If one resistor begins to fail with increasing resistance, the power dissipation will not increase as much as you might think because that increased resistance decreases the current through the string, including itself (if the string is powered by a constant-voltage source).

UPDATE: Responding to a question.

If you have a series string of resistors powered by a fixed voltage source, then the current through the string is given by Ohm's Law, where R is the total resistance of the string. As with any series circuit, 100% of the current goes through 100% of the components 100% of the time. If the value of one individual resistor increases, the total string resistance increases, and the string current decreases. Straight Ohm's Law.

The power in an individual resistor is given by Joule's Law, P = I^2 x R.

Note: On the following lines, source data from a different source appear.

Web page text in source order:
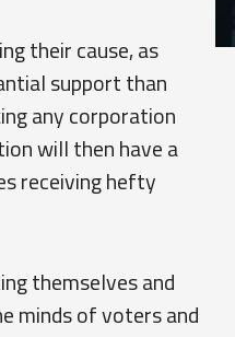
their cause, as
support than
any corporation
will then have a
receiving hefty
themselves and
minds of voters and
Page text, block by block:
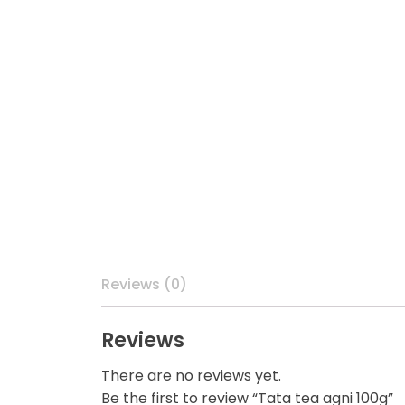
Reviews (0)
Reviews
There are no reviews yet.
Be the first to review “Tata tea agni 100g”
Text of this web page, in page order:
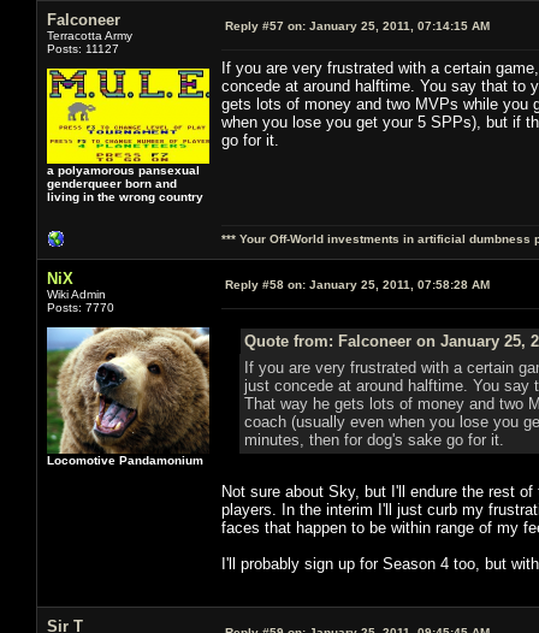
Falconeer
Terracotta Army
Posts: 11127
a polyamorous pansexual
genderqueer born and
living in the wrong country
Reply #57 on: January 25, 2011, 07:14:15 AM
If you are very frustrated with a certain
concede at around halftime. You say that to
gets lots of money and two MVPs while you
when you lose you get your 5 SPPs), but if
go for it.
*** Your Off-World investments in artificial dumbness
NiX
Wiki Admin
Posts: 7770
Locomotive Pandamonium
Reply #58 on: January 25, 2011, 07:58:28 AM
Quote from: Falconeer on January 25,
If you are very frustrated with a certain
just concede at around halftime. You say
That way he gets lots of money and two
coach (usually even when you lose you
minutes, then for dog's sake go for it.
Not sure about Sky, but I'll endure the rest
players. In the interim I'll just curb my
faces that happen to be within range of my
I'll probably sign up for Season 4 too, but
Sir T
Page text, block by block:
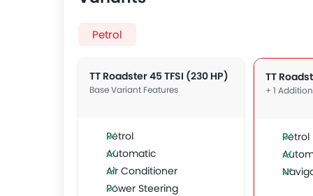
Petrol
TT Roadster 45 TFSI (230 HP)
Base Variant Features
Petrol
Automatic
Air Conditioner
Power Steering
+ 1
Petrol

As one resistor value increases, the string current decreases, so the current through that increasing resistance decreases. For any changing resistor, start with its new resistance value, add it to the rest of the string, then Ohm's Law to get the current, then Joule's Law to get the power.

Because the operating voltage and the rest of the resistors are constant, I think you can throw a little high school algebra at the two equations and come up with one equation that relates the bad resistor's value to its power dissipation.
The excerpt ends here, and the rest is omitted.